Records from a collection:
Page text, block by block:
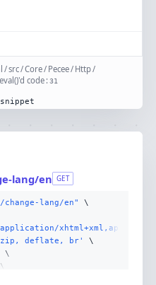
/src/Core/ Pecee/ Http/
code: 31
lang/en GET
lang/en"
deflate, br'
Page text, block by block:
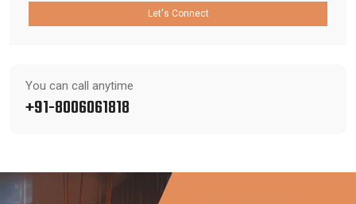
Let's Connect
You can call anytime
+91-8006061818
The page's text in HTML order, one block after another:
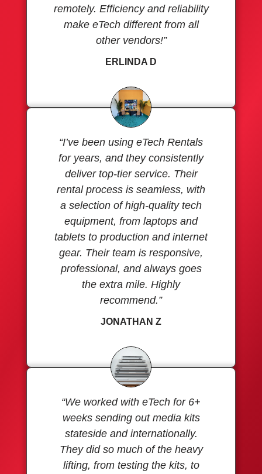
remotely. Efficiency and reliability
make eTech different from all
other vendors!”
ERLINDA D
“I’ve been using eTech Rentals
for years, and they consistently
deliver top-tier service. Their
rental process is seamless, with
a selection of high-quality tech
equipment, from laptops and
tablets to production and internet
gear. Their team is responsive,
professional, and always goes
the extra mile. Highly
recommend.”
JONATHAN Z
“We worked with eTech for 6+
weeks sending out media kits
stateside and internationally.
They did so much of the heavy
lifting, from testing the kits, to
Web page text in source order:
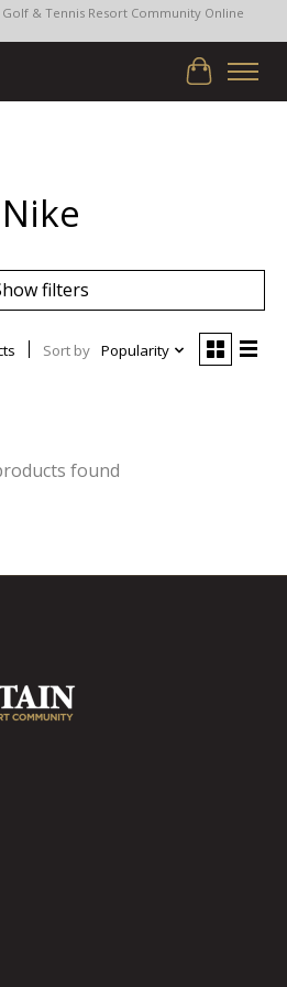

# Your task
Without the images, write out each line of the data verbatim.

# Solution
Page text, block by block:
/src/Core/ Pecee/ Http/
code: 31
lang/en GET
lang/en"
deflate, br'
Page text, block by block:
Let's Connect
You can call anytime
+91-8006061818
The page's text in HTML order, one block after another:
remotely. Efficiency and reliability
make eTech different from all
other vendors!”
ERLINDA D
“I’ve been using eTech Rentals
for years, and they consistently
deliver top-tier service. Their
rental process is seamless, with
a selection of high-quality tech
equipment, from laptops and
tablets to production and internet
gear. Their team is responsive,
professional, and always goes
the extra mile. Highly
recommend.”
JONATHAN Z
“We worked with eTech for 6+
weeks sending out media kits
stateside and internationally.
They did so much of the heavy
lifting, from testing the kits, to
Web page text in source order:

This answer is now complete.